Let me start with Shape A, which appears to be a rectangular prism.
Shape A: Rectangular Prism
- Dimensions: 6cm (length), 8cm (width), 4cm (height)
- Volume = length × width × height
- Surface Area = 2(lw + lh + wh)
Calculating:
- Volume = 6 × 8 × 4 = 192 cm³
- Surface Area = 2[(6×8) + (6×4) + (8×4)] = 2[48 + 24 + 32] = 2[104] = 208 cm²
Now let's move to Shape B, which is a triangular prism.
Shape B: Triangular Prism
- The base is a triangle with sides 8cm, 10cm, and 10cm (isosceles triangle)

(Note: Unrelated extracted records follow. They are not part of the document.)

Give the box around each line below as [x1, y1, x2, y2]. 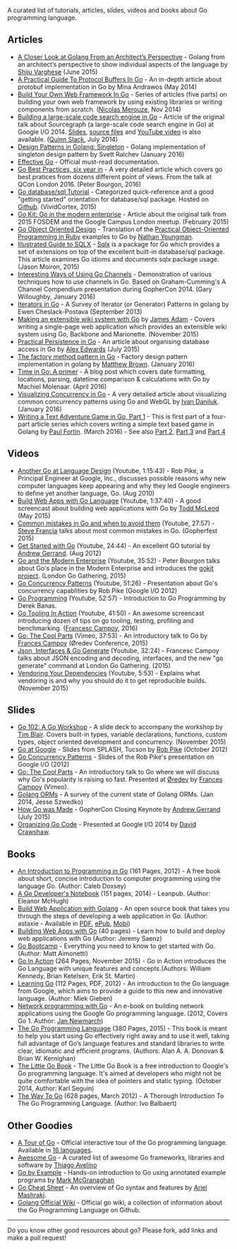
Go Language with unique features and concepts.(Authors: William [17, 964, 212, 973]
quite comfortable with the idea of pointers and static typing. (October [17, 1077, 222, 1085]
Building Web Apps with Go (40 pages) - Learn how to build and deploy [17, 927, 226, 935]
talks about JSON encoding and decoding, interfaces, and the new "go [17, 654, 224, 662]
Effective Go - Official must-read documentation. [17, 157, 160, 166]
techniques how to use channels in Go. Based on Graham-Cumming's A [17, 277, 226, 286]
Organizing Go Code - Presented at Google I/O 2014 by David [17, 820, 196, 829]
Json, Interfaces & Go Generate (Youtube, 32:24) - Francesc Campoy [17, 646, 220, 654]

- Height of the prism is 8cm
- To find the area of the triangular base, I need the height of the triangle. Since it's isosceles with base 8cm and equal sides 10cm, I can use the Pythagorean theorem to find the height.
- Height of triangle = √(10² - 4²) = √(100 - 16) = √84 ≈ 9.165 cm
- Area of triangular base = (1/2) × base × height = (1/2) × 8 × √84 = 4√84 cm²
- Volume = area of base × height of prism = 4√84 × 8 = 32√84 cm³
- Surface Area = 2 × area of triangular bases + area of three rectangular sides
- The three rectangular sides have areas: 8×8, 10×8, and 10×8
- Surface Area = 2 × 4√84 + (64 + 80 + 80) = 8√84 + 224 cm²
Actually, let me recalculate the height of the triangular base more accurately.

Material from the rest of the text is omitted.